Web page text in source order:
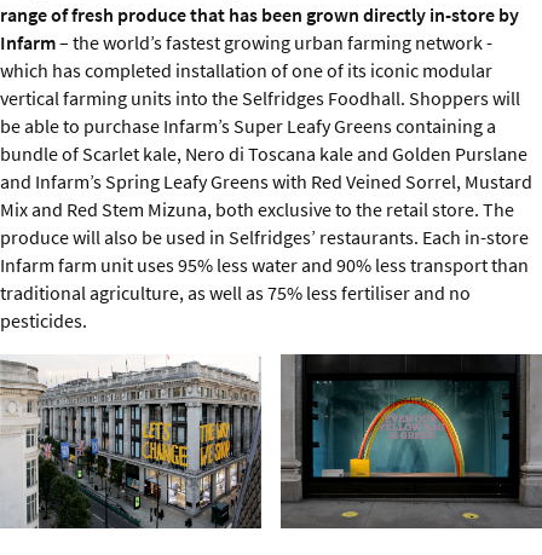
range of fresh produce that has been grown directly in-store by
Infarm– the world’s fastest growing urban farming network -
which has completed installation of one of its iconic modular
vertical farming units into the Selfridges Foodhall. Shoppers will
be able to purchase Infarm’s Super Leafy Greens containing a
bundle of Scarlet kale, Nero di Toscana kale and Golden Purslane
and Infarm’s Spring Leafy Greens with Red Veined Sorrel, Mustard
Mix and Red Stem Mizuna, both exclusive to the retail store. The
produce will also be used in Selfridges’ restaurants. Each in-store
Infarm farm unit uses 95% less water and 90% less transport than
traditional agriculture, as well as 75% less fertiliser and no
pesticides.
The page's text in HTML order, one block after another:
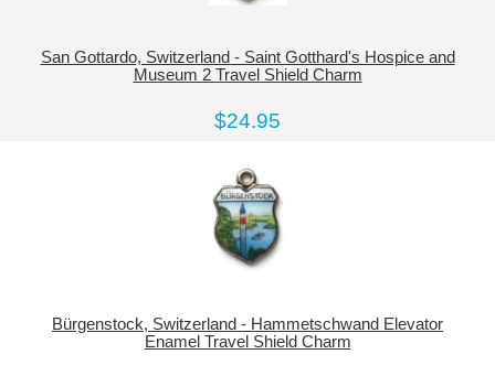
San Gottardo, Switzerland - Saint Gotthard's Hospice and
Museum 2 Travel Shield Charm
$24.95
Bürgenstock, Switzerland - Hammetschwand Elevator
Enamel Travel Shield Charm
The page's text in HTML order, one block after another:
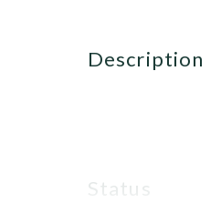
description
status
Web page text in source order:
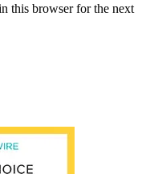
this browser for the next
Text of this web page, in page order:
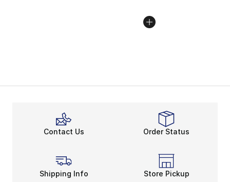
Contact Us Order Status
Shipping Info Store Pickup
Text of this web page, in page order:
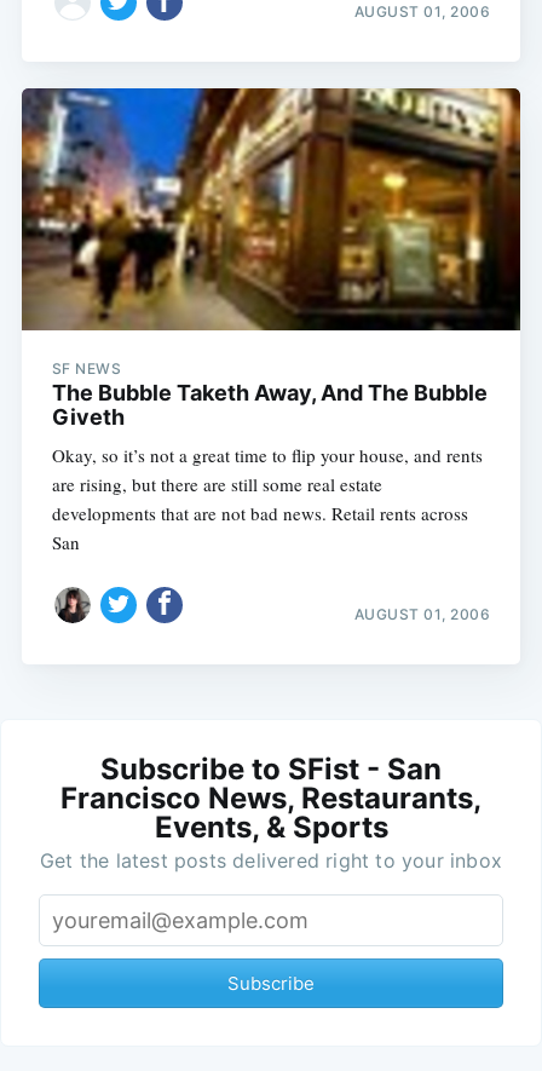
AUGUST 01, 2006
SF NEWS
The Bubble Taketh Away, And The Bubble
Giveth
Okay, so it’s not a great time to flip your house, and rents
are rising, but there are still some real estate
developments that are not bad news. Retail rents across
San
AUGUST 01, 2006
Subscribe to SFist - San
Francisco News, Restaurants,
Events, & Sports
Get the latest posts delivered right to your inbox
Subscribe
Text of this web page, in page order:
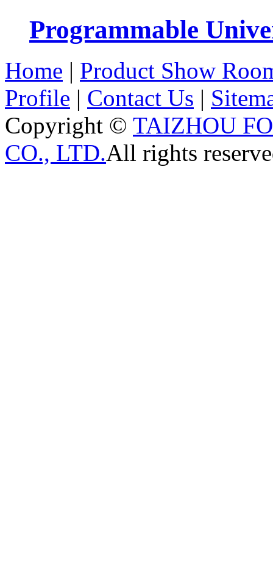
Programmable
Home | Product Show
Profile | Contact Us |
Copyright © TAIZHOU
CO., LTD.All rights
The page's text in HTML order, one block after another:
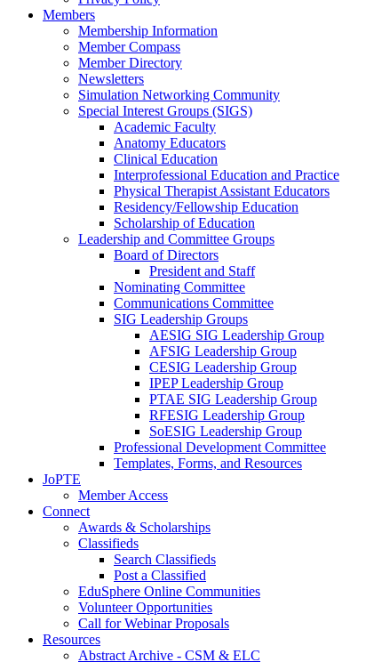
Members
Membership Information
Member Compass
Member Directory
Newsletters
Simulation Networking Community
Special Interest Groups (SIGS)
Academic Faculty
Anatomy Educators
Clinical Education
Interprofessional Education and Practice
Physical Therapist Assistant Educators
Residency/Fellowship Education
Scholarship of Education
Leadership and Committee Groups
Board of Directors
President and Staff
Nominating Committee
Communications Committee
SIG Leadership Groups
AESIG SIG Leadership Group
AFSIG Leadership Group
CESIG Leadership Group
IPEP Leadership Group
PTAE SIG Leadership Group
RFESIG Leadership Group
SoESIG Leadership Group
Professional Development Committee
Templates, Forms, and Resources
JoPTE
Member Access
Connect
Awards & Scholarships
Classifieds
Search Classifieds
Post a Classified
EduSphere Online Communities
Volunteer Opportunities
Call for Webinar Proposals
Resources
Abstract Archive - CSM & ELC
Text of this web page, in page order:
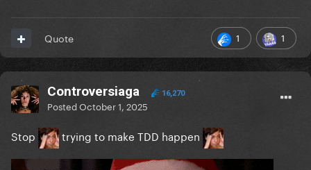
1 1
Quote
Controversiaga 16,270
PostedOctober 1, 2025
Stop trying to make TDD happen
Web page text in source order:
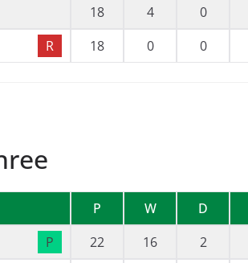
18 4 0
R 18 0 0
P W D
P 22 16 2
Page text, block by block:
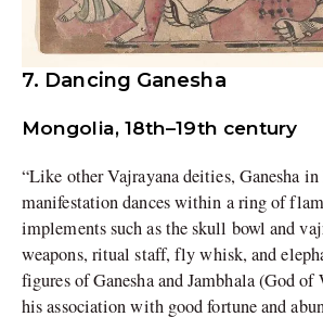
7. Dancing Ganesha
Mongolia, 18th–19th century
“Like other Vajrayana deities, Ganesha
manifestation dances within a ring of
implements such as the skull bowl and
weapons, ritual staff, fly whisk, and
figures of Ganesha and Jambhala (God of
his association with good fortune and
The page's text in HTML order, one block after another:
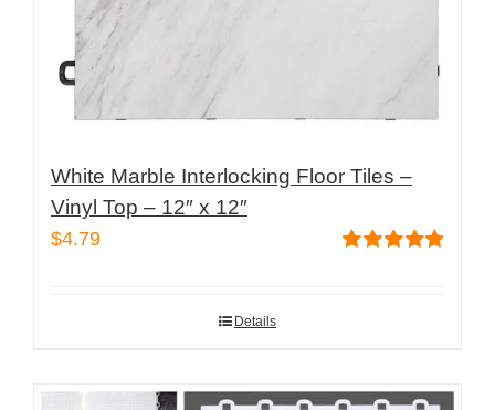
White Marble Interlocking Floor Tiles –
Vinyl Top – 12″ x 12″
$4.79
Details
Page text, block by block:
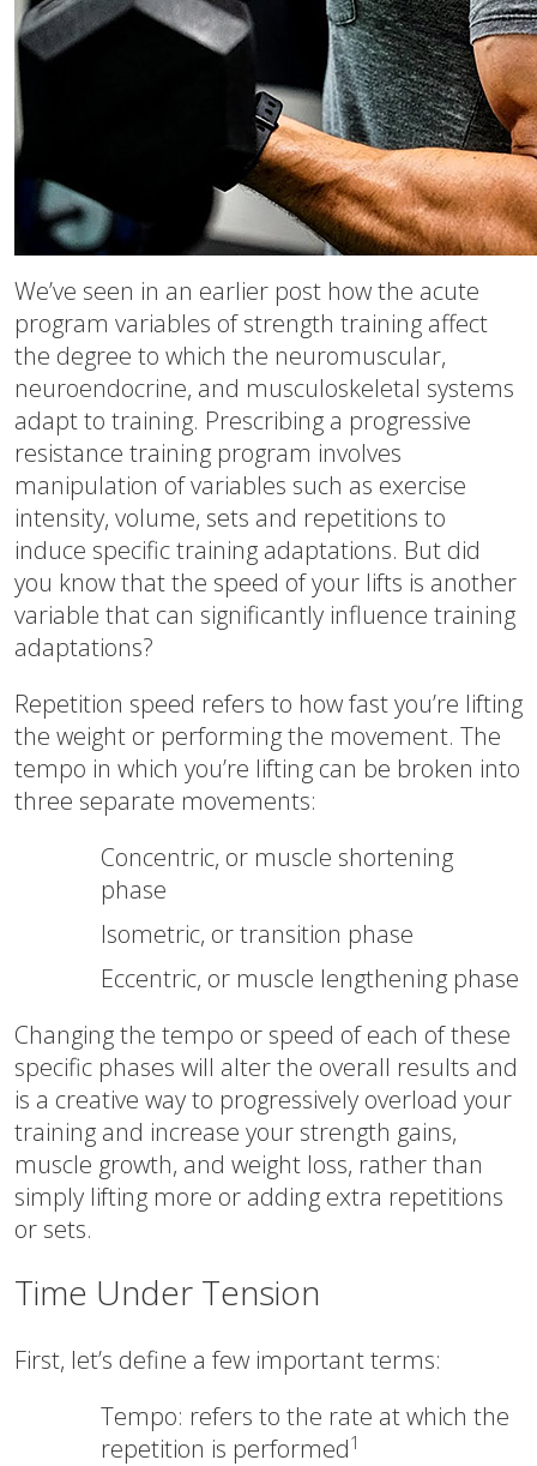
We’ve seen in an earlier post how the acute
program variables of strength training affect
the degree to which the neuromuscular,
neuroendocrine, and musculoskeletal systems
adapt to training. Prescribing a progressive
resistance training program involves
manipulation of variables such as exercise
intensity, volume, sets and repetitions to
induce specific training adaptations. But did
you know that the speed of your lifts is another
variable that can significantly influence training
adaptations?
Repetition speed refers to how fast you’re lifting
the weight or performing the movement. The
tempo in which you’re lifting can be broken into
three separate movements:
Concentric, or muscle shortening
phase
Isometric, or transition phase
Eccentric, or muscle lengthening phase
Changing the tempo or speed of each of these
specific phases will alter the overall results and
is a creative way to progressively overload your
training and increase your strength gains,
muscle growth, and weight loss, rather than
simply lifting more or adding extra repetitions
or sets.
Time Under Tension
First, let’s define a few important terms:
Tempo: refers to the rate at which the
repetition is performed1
********
WHAT YOU ARE ASKED TO DO =
Print exactly the first line of the entries and every line after it through the one that contains "Events, & Sports", leaving the pictures out.

YOUR RESPONSE =
Web page text in source order:
range of fresh produce that has been grown directly in-store by
Infarm– the world’s fastest growing urban farming network -
which has completed installation of one of its iconic modular
vertical farming units into the Selfridges Foodhall. Shoppers will
be able to purchase Infarm’s Super Leafy Greens containing a
bundle of Scarlet kale, Nero di Toscana kale and Golden Purslane
and Infarm’s Spring Leafy Greens with Red Veined Sorrel, Mustard
Mix and Red Stem Mizuna, both exclusive to the retail store. The
produce will also be used in Selfridges’ restaurants. Each in-store
Infarm farm unit uses 95% less water and 90% less transport than
traditional agriculture, as well as 75% less fertiliser and no
pesticides.
The page's text in HTML order, one block after another:
San Gottardo, Switzerland - Saint Gotthard's Hospice and
Museum 2 Travel Shield Charm
$24.95
Bürgenstock, Switzerland - Hammetschwand Elevator
Enamel Travel Shield Charm
The page's text in HTML order, one block after another:
description
status
Web page text in source order:
this browser for the next
Text of this web page, in page order:
Contact Us Order Status
Shipping Info Store Pickup
Text of this web page, in page order:
AUGUST 01, 2006
SF NEWS
The Bubble Taketh Away, And The Bubble
Giveth
Okay, so it’s not a great time to flip your house, and rents
are rising, but there are still some real estate
developments that are not bad news. Retail rents across
San
AUGUST 01, 2006
Subscribe to SFist - San
Francisco News, Restaurants,
Events, & Sports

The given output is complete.